Still, in spite of the no-dog-no-grandma thing, Missy was going to give her kids a wonderful Christmas this year. They were going to Icicle Falls to stay at the Icicle Creek Lodge, a big, beautiful place with a fireplace in the lobby and rooms that had fireplaces, too. At Christmas, the B and B not only provided its usual breakfast but dinner on Christmas Eve and Christmas Day. One of her clients had told her about the place, and she’d been saving for it all year. This was going to be a Christmas her kids would never forget.
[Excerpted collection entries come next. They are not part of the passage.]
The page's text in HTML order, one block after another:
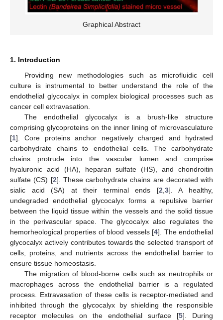
Graphical Abstract
1. Introduction
Providing new methodologies such as microfluidic cell
culture is instrumental to better understand the role of the
endothelial glycocalyx in complex biological processes such as
cancer cell extravasation.
The endothelial glycocalyx is a brush-like structure
comprising glycoproteins on the inner lining of microvasculature
[1]. Core proteins anchor negatively charged and hydrated
carbohydrate chains to endothelial cells. The carbohydrate
chains protrude into the vascular lumen and comprise
hyaluronic acid (HA), heparan sulfate (HS), and chondroitin
sulfate (CS) [2]. These carbohydrate chains are decorated with
sialic acid (SA) at their terminal ends [2 3]. A healthy,
undegraded endothelial glycocalyx forms a repulsive barrier
between the liquid tissue within the vessels and the solid tissue
in the perivascular space. The glycocalyx also regulates the
hemorheological properties of blood vessels [4]. The endothelial
glycocalyx actively contributes towards the selected transport of
cells, proteins, and nutrients across the endothelial barrier to
ensure tissue homeostasis.
The migration of blood-borne cells such as neutrophils or
macrophages across the endothelial barrier is a regulated
process. Extravasation of these cells is receptor-mediated and
inhibited through the glycocalyx by shielding the responsible
receptor molecules on the endothelial surface [5]. During

She could hardly wait to get up there and show them the real, live vintage sleigh in the lobby, decorated with greenery and ribbons and filled with presents and teddy bears. There’d be no dog and no grandma in there, but staying in such a cool place should make up for the fact that Carlos was getting a stuffed dog and Lalla was getting a princess doll.
The kids were literally bouncing with excitement when she picked them up. Or maybe it was a sugar buzz, since her girlfriend Miranda’s three kids were also bouncing. And yelling. And jumping on Miranda’s tired couch. Miranda was very fond of Oreos and thought them an excellent afternoon snack, usually ignoring the carrot and celery sticks Missy gave her to dole out. (“Hey, the kids like Oreos better.”) Carlos’s pants were muddy and ripped, a sure sign he’d been playing in the run-down playground half a block away, hopefully not unsupervised, and Lalla’s dress had a chocolate stain on the bodice while her ever-present tiara sat crookedly on top of her cornrows. Obviously, they had enjoyed themselves.
“Are you guys ready for fun?” she asked, hugging them both.
“As if they don’t have fun here,” snorted Miranda.